### SOURCE INFORMATION ###
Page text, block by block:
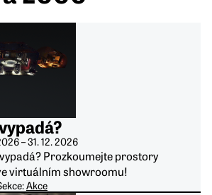
–31. 12. 2026
Prozkoumejte prostory
virtuálním showroomu!
Akce
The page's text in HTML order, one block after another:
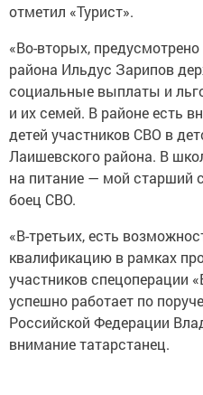
отметил «Турист».
«Во-вторых,
района Ильдус Зарипов
социальные выплаты и
и их семей. В районе есть
детей участников СВО в
Лаишевского района. В
на питание — мой старший
боец СВО.
«В-третьих, есть
квалификацию в рамках
участников спецоперации
успешно работает по
Российской Федерации
внимание татарстанец.
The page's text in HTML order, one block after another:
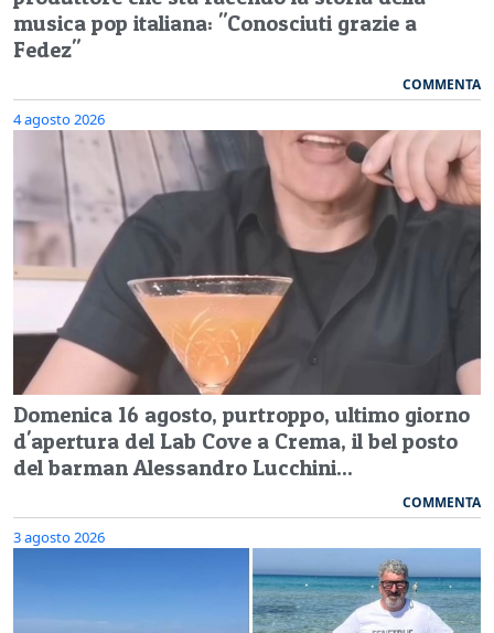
###
With the images removed, give back every entry exactly as shown.

- **EXERCISE RESPONSE**:
Page text, block by block:
–31. 12. 2026
Prozkoumejte prostory
virtuálním showroomu!
Akce
The page's text in HTML order, one block after another:
отметил «Турист».
«Во-вторых,
района Ильдус Зарипов
социальные выплаты и
и их семей. В районе есть
детей участников СВО в
Лаишевского района. В
на питание — мой старший
боец СВО.
«В-третьих, есть
квалификацию в рамках
участников спецоперации
успешно работает по
Российской Федерации
внимание татарстанец.
The page's text in HTML order, one block after another:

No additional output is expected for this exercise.